Not entirely without thought, she presses her palms to sturdy hips and pats. Pat-pat puh-pat. Testing out those rhythms that she sees and that she feels. Pressing them against that melody to see what works. Not quite there, not quite, no. But it's only her first time hearing it. She comes close but she's not quite there.
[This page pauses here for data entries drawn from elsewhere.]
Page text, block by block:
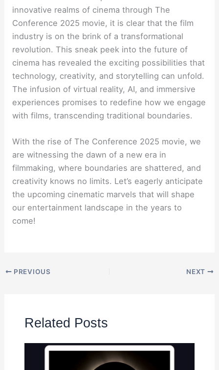
innovative realms of cinema through The
Conference 2025 movie, it is clear that the film
industry is on the brink of a transformational
revolution. This sneak peek into the future of
cinema has revealed the exciting possibilities that
technology, creativity, and storytelling can unfold.
The infusion of virtual reality, AI, and immersive
experiences promises to redefine how we engage
with films, transcending traditional boundaries.
With the rise of The Conference 2025 movie, we
are witnessing the dawn of a new era in
filmmaking, where boundaries are shattered, and
creativity knows no limits. Let’s eagerly anticipate
the upcoming cinematic marvels that will shape
our entertainment landscape in the years to
come!
PREVIOUS NEXT
Related Posts

"Nice," she says, and for once her voice is low and quiet between them. Not even carrying to the humans who are trying to give them a wider berth. "I think I can work with that, definitely."

Tamsin

Musicians are a strange people. They're a People, really, a tribe in and of themselves, regardless of musical style. They're experimenters and explorers. They're testers of sound. They're testers of heart-string tugging, of emotion. Get a couple musicians in one place, especially if they're the creative kind, the kind who aren't just in it for the precision, for the mathematical exactitude of a harmony, and they'll start to talk shop. Maybe they'll sing, they'll swap their voices back and forth, or just start fitting disparate pieces togethr: melody, chords, bassline, another melody, riff, chorus, no, what about if we do this, no no what if instead of that we do - so this is normal. Troubador. This is how bards in the old days did it: how they still do it. Because Sora and Tamsin: they are bards, gibbous moon moon-dancers, singing down the moon when they've gotta, keeper of the histories that don't get written down and none of them get written down and it is quite a weight.

Sora drums against her hips. Tamsin listens, intently. Her head is canted a little to the side.

Raises her eyebrows, like- you want to try again? And then plays it through once more so that Sora can try something different.

Even so she says, either after or before, "Cool. Um. Really cool," shy, suddenly, again: "We've been after a drummer for fucking ever. Not for everything, but you know... Sometimes there's a need, and Jack, well, he was enthusiastic about the prospect but... And anyway, yeah."

"You challenged for Talesinger, didn't you? For this next Full Moon. The Eclipse. You wanna, um! Go somewhere," more private, unspoken, "to talk or something?"

Sora

Sora is learnéd in a number of languages, and Tamsin is learnéd in a few of her own, but for now they speak a language that is both universal and private. They speak in notes and beats. Nods, looks. Rhythm and melody and the harmonies Tamsin finds in the strings of her instrument.

You want to try again?

A nod, Yes, and so it goes. Tamsin playing and Sora finding the right percussive notes to accompany. She is loud, the Fenrir, she can be anyway. Tamsin heard her howl but didn't say where she was when she heard it. Could have been inside the Sept of Forgotten Questions, could have been a mile away on a mountain peak. Chances are she would've heard it regardless.

But Sora can also be quiet, and this song, this finding question of a song, it doesn't sound like it needs to be loud, not at first.

Then Tamsin gets all shy and Sora grins because Sora is almost always grinning. Waning Galliard and Waxing Galliard. One a dark thing, one a bright shining one. And yet one does not eclipse the other.

Tamsin, she says they've been after a drummer and Sora's smile widens and that eye of hers goes bright. Fate. Kismet. Something. Something put her in Hector's path and changed her own. Stopped its meandering and gave it a purpose. Brought her here. To a sept. To a pack. To a band. To a fucking-- No, no. Peace, Sora, peace.

She nods with enthusiasm, one sharp dip of her head. "Yeah," she did challenge for Talesinger for the next moot. The eclipse. The Eclipse. Sora is looking forward to it, she shines for it, becomes bright for the dark night even though it's still the middle of the day. Her grin becomes a happy thing, pleased and amused but really just happy. "Yeah I'd really like that. I'd really like that a lot. Do you mean like back to the Crescent?" Because there they can talk about an-ee-thing.